Loading from CSV

Scallop can be used along with existing datasets loaded from CSVs. This is usually achieved with annotating on specific relations. For example, assuming we have a file edge.csv,

0,1
1,2

we can load the content of it into a relation edge in Scallop using the following syntax

@file("edge.csv")
type edge(from: usize, to: usize)

rel path(a, c) = edge(a, c) or path(a, b) and edge(b, c)

query path

In particular, we annotate the @file(...) attribute onto the relation type declaration type edge(...). The file name is written inside the @file attribute. We require the relation to be declared with types in order for it to be loaded with CSV file content.
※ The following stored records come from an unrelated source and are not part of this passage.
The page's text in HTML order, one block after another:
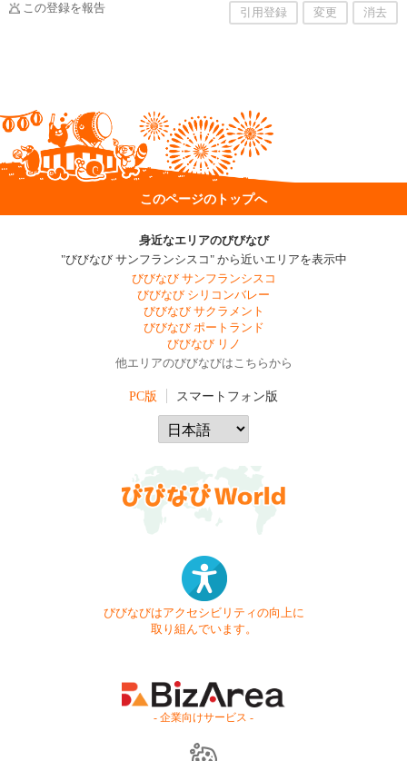
この登録を報告 引用登録 変更 消去
このページのトップへ
身近なエリアのびびなび
"びびなび サンフランシスコ" から近いエリアを表示中
びびなび サンフランシスコ
びびなび シリコンバレー
びびなび サクラメント
びびなび ポートランド
びびなび リノ
他エリアのびびなびはこちらから
PC版 スマートフォン版
びびなびはアクセシビリティの向上に
取り組んでいます。
- 企業向けサービス -
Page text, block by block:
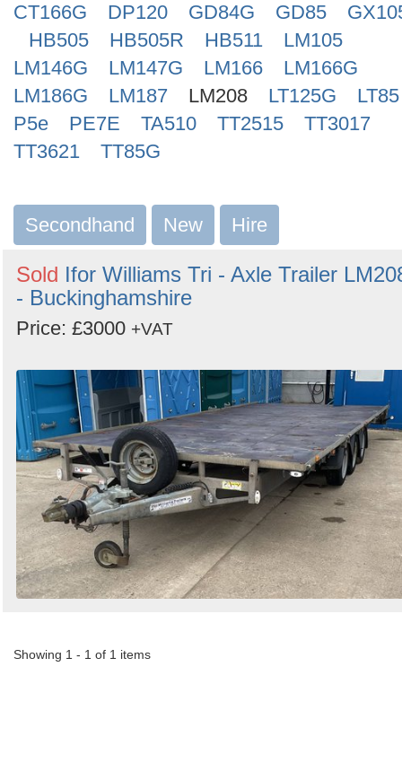
CT166G
DP120 GD84G GD85
HB505
HB505R HB511
LM105
LM146G
LM147G LM166
LM166G
LM186G
LM187 LM208 LT125G
LT85
P5e
PE7E TA510 TT2515
TT3017
TT3621
TT85G
Secondhand New Hire
Sold Ifor Williams Tri - Axle Trailer
- Buckinghamshire
Price: £3000 +VAT
Showing 1 - 1 of 1 items
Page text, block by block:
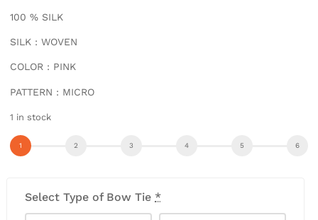
100 % SILK
SILK : WOVEN
COLOR : PINK
PATTERN : MICRO
1 in stock
Select Type of Bow Tie *
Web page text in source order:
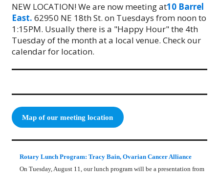
NEW LOCATION! We are now meeting at10 Barrel
East. 62950 NE 18th St. on Tuesdays from noon to
1:15PM. Usually there is a "Happy Hour" the 4th
Tuesday of the month at a local venue. Check our
calendar for location.
Map of our meeting location
Rotary Lunch Program: Tracy Bain, Ovarian Cancer Alliance
On Tuesday, August 11, our lunch program will be a presentation from
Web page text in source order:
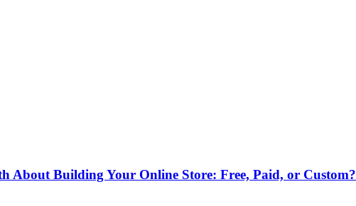
About Building Your Online Store: Free, Paid, or Custom?
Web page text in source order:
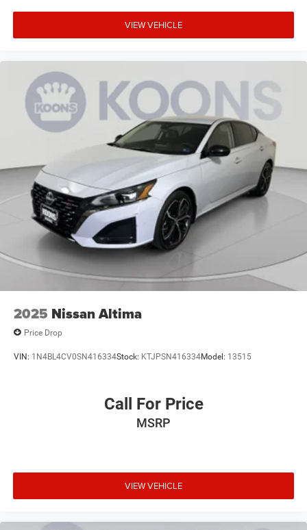
VIEW VEHICLE
2025 Nissan Altima
Price Drop
VIN: 1N4BL4CV0SN416334Stock: KTJPSN416334Model: 13515
Call For Price
MSRP
VIEW VEHICLE
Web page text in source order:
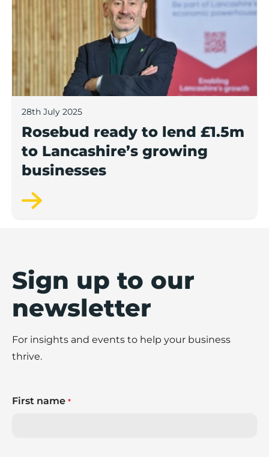
28th July 2025
Rosebud ready to lend £1.5m
to Lancashire’s growing
businesses
Sign up to our
newsletter
For insights and events to help your business
thrive.
First name *
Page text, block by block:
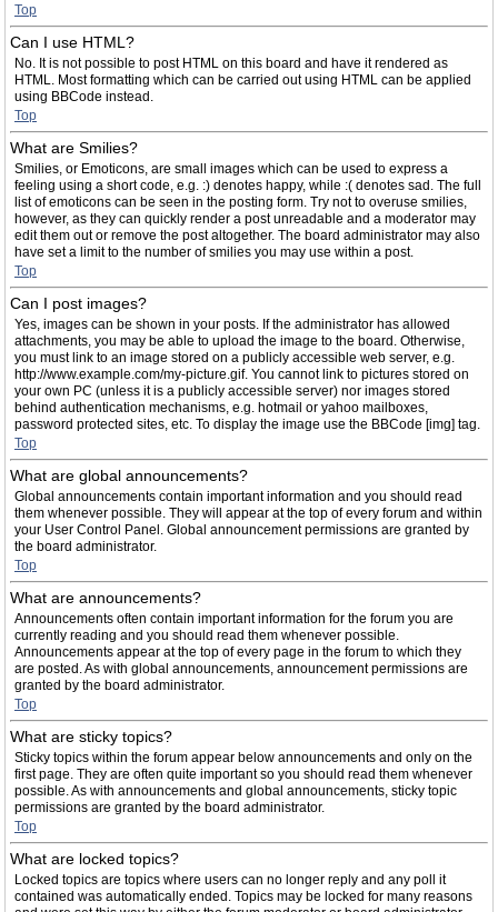
Top
Can I use HTML?
No. It is not possible to post HTML on this board and have it rendered as
HTML. Most formatting which can be carried out using HTML can be applied
using BBCode instead.
Top
What are Smilies?
Smilies, or Emoticons, are small images which can be used to express a
feeling using a short code, e.g. :) denotes happy, while :( denotes sad. The full
list of emoticons can be seen in the posting form. Try not to overuse smilies,
however, as they can quickly render a post unreadable and a moderator may
edit them out or remove the post altogether. The board administrator may also
have set a limit to the number of smilies you may use within a post.
Top
Can I post images?
Yes, images can be shown in your posts. If the administrator has allowed
attachments, you may be able to upload the image to the board. Otherwise,
you must link to an image stored on a publicly accessible web server, e.g.
http://www.example.com/my-picture.gif. You cannot link to pictures stored on
your own PC (unless it is a publicly accessible server) nor images stored
behind authentication mechanisms, e.g. hotmail or yahoo mailboxes,
password protected sites, etc. To display the image use the BBCode [img] tag.
Top
What are global announcements?
Global announcements contain important information and you should read
them whenever possible. They will appear at the top of every forum and within
your User Control Panel. Global announcement permissions are granted by
the board administrator.
Top
What are announcements?
Announcements often contain important information for the forum you are
currently reading and you should read them whenever possible.
Announcements appear at the top of every page in the forum to which they
are posted. As with global announcements, announcement permissions are
granted by the board administrator.
Top
What are sticky topics?
Sticky topics within the forum appear below announcements and only on the
first page. They are often quite important so you should read them whenever
possible. As with announcements and global announcements, sticky topic
permissions are granted by the board administrator.
Top
What are locked topics?
Locked topics are topics where users can no longer reply and any poll it
contained was automatically ended. Topics may be locked for many reasons
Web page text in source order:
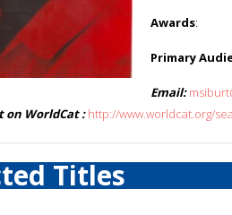
Awards:
Primary
Email:
on WorldCat : http://www.worldcat.org/
Titles
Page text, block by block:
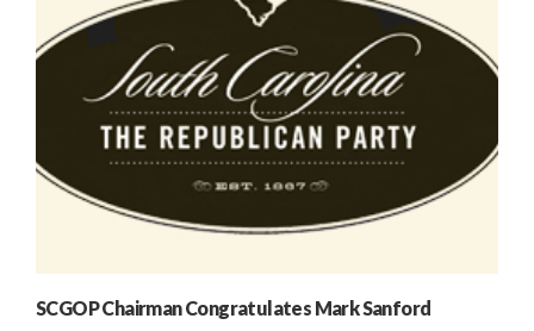
SCGOP Chairman Congratulates Mark Sanford
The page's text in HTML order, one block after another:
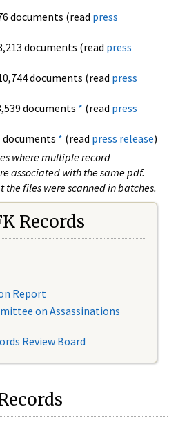
documents (read press
documents (read press
documents (read press
documents * (read press
documents * (read press release)
where multiple record
associated with the same pdf.
the files were scanned in batches.
Records
Report
on Assassinations
Review Board
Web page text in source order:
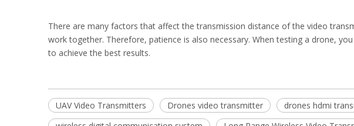
There are many factors that affect the transmission distance of the video
work together. Therefore, patience is also necessary. When testing a drone,
to achieve the best results.
UAV Video Transmitters Drones video transmitter drones hdmi
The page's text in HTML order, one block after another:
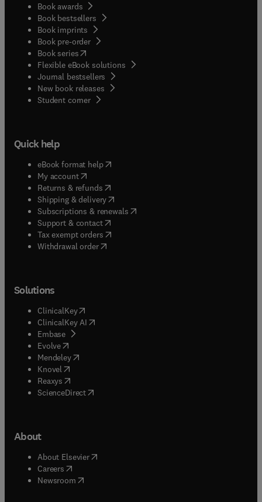
Book awards
Book bestsellers
Book imprints
Book pre-order
Book series(opens in new tab/window
Flexible eBook solutions
Journal bestsellers
New book releases
Student corner( opens in new tab/window
Quick help
eBook format help( opens in new tab/window
My account( opens in new tab/window
Returns & refunds( opens in new tab/window
Shipping & delivery(opens in new tab/window
Subscriptions & renewals( opens in new tab/window
Support & contact( opens in new tab/window
Tax exempt orders( opens in new tab/window
Withdrawal order
Solutions
ClinicalKey(opens in new tab/window
ClinicalKey AI opens in new tab/window
Embase( opens in new tab/window
Evolve(opens in new tab/window
Mendeley( opens in new tab/window
Knovel (opens in new tab/window
Reaxys (opens in new tab/window
ScienceDirect(opens in new tab/window
About
About Elsevier( opens in new tab/window
Careers opens in new tab/window
Newsroom( opens in new tab/window
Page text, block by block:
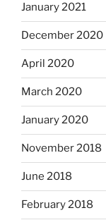
January 2021
December 2020
April 2020
March 2020
January 2020
November 2018
June 2018
February 2018

Depending on the type declaration, the file content will be parsed into values of certain types.

From here, the edge relation will be loaded with the content (0, 1) and (1, 2). After executing the Scallop program above, we would obtain the result path being (0, 1), (0, 2), and (1, 2).

Certainly, there are many ways to load CSV. In this section, we introduce the various ways to configure the CSV loading.

Headers

There are CSV files with headers. Suppose we have the following CSV file

from,to
0,1
1,2

To load this file, we would need to add an additional argument header=true to the @file attribute:

@file("edge.csv", header=true)
type edge(from: usize, to: usize)

Note that by default we assume that CSV files don't have headers.

Deliminators

By default, we assume the values inside of the CSV file are deliminated by commas ','. In case where CSV files have values deliminated by other characters, such as tabs '\t', we would need to specify that in the @file attribute:

@file("edge.csv", deliminator="\t")
type edge(from: usize, to: usize)

Note that deliminators cannot be of multiple characters.

Parsing Field-Value Pairs

There are many CSV tables which have a lot of columns. One way is to specify all the fields and their types, like the following.

type table(field1: type1, field2: type2, ..., fieldn: typen)

However, this might be very hard to encode. Therefore, we provide another way of parsing CSV files into relations, by using primary keys and field-value pairs. Let's assume we have the following CSV file:

student_id,name,year,gender
0001,alice,2020,female
0002,bob,2021,male

We see that student_id can serve as the primary key of this table. With this, it can be loaded into the following relation

@file("student.csv", keys="student_id")
type table(student_id: usize, field: String, value: String)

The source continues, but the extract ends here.